What do you do when you can't patch?
By The CyberWire Staff
Oct 30, 2017

What do you do when you can't patch?

Applying software patches to critical infrastructure industrial control systems is easier said than done. Patching information technology is comparatively straightforward (albeit sometimes more difficult than one might assume, as unforeseen interactions and poorly understood dependencies can make applying software updates problematic). Operational technology presents a different and more intractable set of patching challenges altogether.

Scott Coleman, Director of Product Management at Owl Cyber Defense Solutions, offered Security Week's ICS Cyber Security Conference a consideration of what you can do for industrial control systems that you can't, or don't want to, patch. "Within critical infrastructure, there are often systems that cannot be patched because they are outdated, inaccessible, have no free memory, or more commonly because they work as is, and no one wants to risk an update." He was particularly concerned to describe the applications of data diodes (one of Owl's offerings) to ICS security.

Basics of critical infrastructure protection, as recommended by the US Department of Homeland Security

Coleman began by reviewing a set of three basic recommendations from the US Department of Homeland Security. DHS advises critical infrastructure operators to (1) reduce or eliminate connections into or out of the network, (2) convert two-way connections to deterministic one-way connections, and (3) restrict any remaining two-way command-and-control connections. But outside of the nuclear power industry, he noted, there will inevitably be two-way command-and-control connections.

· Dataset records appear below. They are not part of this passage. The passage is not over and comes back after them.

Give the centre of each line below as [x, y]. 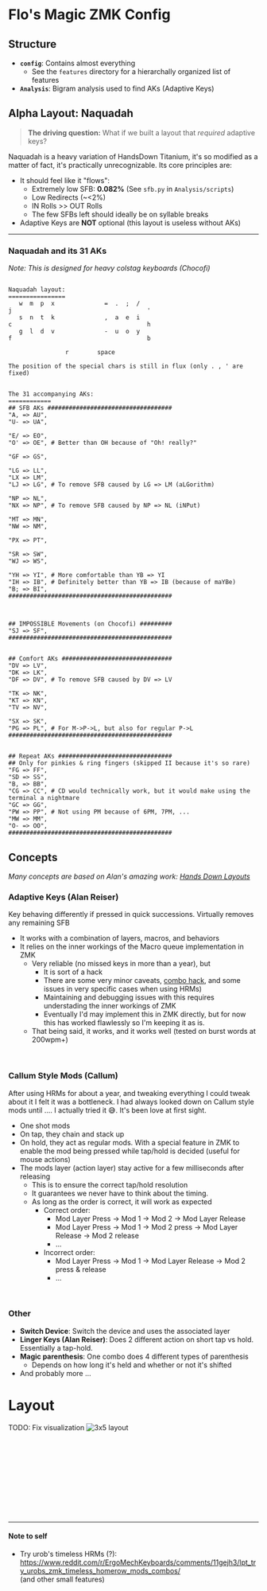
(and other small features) [62, 1579]
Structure [33, 44]
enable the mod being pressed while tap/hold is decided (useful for [130, 1151]
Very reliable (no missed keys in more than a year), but [121, 964]
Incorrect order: [69, 1252]
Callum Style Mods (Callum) [63, 1076]
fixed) [19, 373]
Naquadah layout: [37, 290]

Coleman recommended approaching the problem in the following way. Conduct an internal audit, mapping your networks to find all external connections and determine who has access to what. Then, eliminate potential threat vectors. Consolidate redundant access points, remove unneeded or unauthorized connections, and establish least-privileged access controls. (He thinks a good example is provided by the low-to-high-end filtering the US Department of Defense uses to structure data transfer across systems operating with material of different classification levels.) This of course amounts to a defense-in-depth, for which, "pooh-pooh it as you will," there's still no real substitute.

Hardware-based security: data diodes

And, finally, he recommended implementing hardware-based security. Convert as many two-way connections to one-way connections, outbound only. "Push data; don't pull it."

At this point Coleman turned to a description of data diodes, which he argued had considerable applicability in ICS security. The hardware physically enforces, he said, a network segmentation "air gap" between destination and source. "Proxies enable one-way in a two-way world." And one major advantage of hardware-based security of this kind is that it doesn't require software updates. 

Additional precautions for an environment where patching is difficult

After installing hardware-based security, operators should take the following additional precautions. Thoroughly vet incoming files and portable media. Limit and monitor two-way connections, isolating and locking down any unused ports, limiting command-and-control paths. And Coleman closed with a reminder of the human dimensions of ICS security. "But remember, no amount of technology can overcome human error or insider threats. So train your staff and reduce the chances of human error."